Image Reconstruction from Non-Cartesian K-Space Data

This tutorial notebook demonstrates how image is reconstructed from non-cartesian k-space data. In this tutorial, we'll write the reconstruction algorithms from scratch. However, some of the basic functionalities will be implemented using Python's built-in library. In this tutorial we'll use a phantom (shepp logan) and obtain the variable density k-space data from it and then reconstruct the image using the k-space data.

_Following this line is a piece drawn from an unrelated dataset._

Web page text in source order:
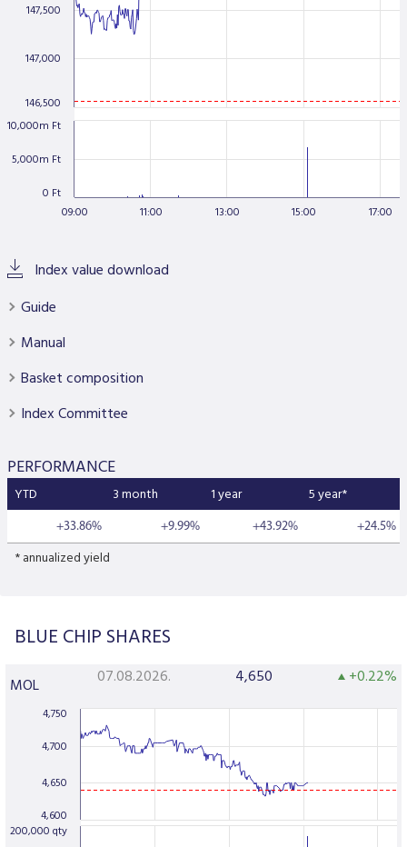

NB: This tutorial has been adapted from Mark Chiew's MATLAB implementation. You can find the MATLAB implementation here

Loading the libraries

import numpy as np
import sigpy as sp
import matplotlib.pyplot as plt
from scipy.linalg import norm
from skimage.transform import resize
from scipy.sparse.linalg import cg, minres
from scipy.signal import convolve2d

Warning : Pytorch installed but can import

# Load the phantom
N_x = 64  # size of image
x = sp.shepp_logan((N_x, N_x), dtype=np.float64)
x = x / np.max(x)  # normalize image

# Show our source image
plt.figure()
plt.imshow(x, cmap='gray', vmin=0, vmax=1)
plt.title('Source Image')
plt.colorbar()
plt.show()

Define arbitrary k-space sampling locations

The 2D non-cartesian k-space samples need to be defined over a $2D (k_x, k_y)$ plane, where the number and location of samples in defined by our k-space readout trajectory. In this tutorial, we simulate a randomly perturbed variable density spiral. However, there are other trajectories also like cartesian, radial and any trajectory can be described simply as an array of $(k_x, k_y)$ samples.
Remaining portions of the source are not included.